Domestic team information
- 1927: West of England
- 1925–1932: Devon
- 1921: Northamptonshire
- 1914: Lincolnshire

Career statistics
| Competition | First-class |
| Matches | 2 |
| Runs scored | 8 |
| Batting average | 2.66 |
| 100s/50s | –/– |
| Top score | 8 |
| Balls bowled | 240 |
| Wickets | 3 |
| Bowling average | 56.00 |
| 5 wickets in innings | – |
| 10 wickets in match | – |
| Best bowling | 2/49 |
| Catches/stumpings | –/– |
- Source: Cricinfo, 20 March 2011

= Sydney Falding =

English cricketer

Sydney Wheatley Falding (5 May 1891 – 7 November 1959) was an English cricketer. Falding was a left-handed batsman who bowled left-arm fast-medium. He was born in Kirkstall, Yorkshire.

Falding made his debut in county cricket for Lincolnshire in the 1914 Minor Counties Championship, in which played two matches against Suffolk and Cambridgeshire. Following the First World War, Falding made a single first-class appearance for Northamptonshire against the touring Australians. The Australians scored a mammoth 621 in their first-innings, with Falding taking only the wicket of Warwick Armstrong for the cost of 119 runs. He reappeared in county cricket in 1925, playing for Devon in the Minor Counties Championship.

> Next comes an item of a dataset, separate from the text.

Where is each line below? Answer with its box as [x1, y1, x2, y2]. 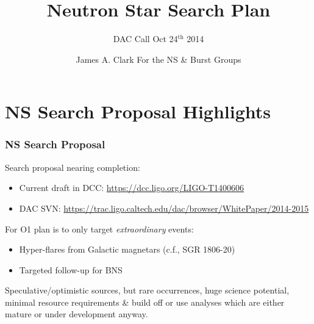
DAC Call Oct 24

From 1925 to 1932, he played 80 matches for Devon. He scored 3,137 runs for Devon at a batting average of 25.29, including several centuries and high score of 162 against Berkshire in 1926. With the ball he took 176 wickets at a bowling average of 18.49. In 1927, he played his final first-class match for the West of England against the touring New Zealanders at the County Ground, Exeter. He took two wickets in the match, those of New Zealand captain Tom Lowry and Ces Dacre.

He died in Leeds, Yorkshire on 7 November 1959.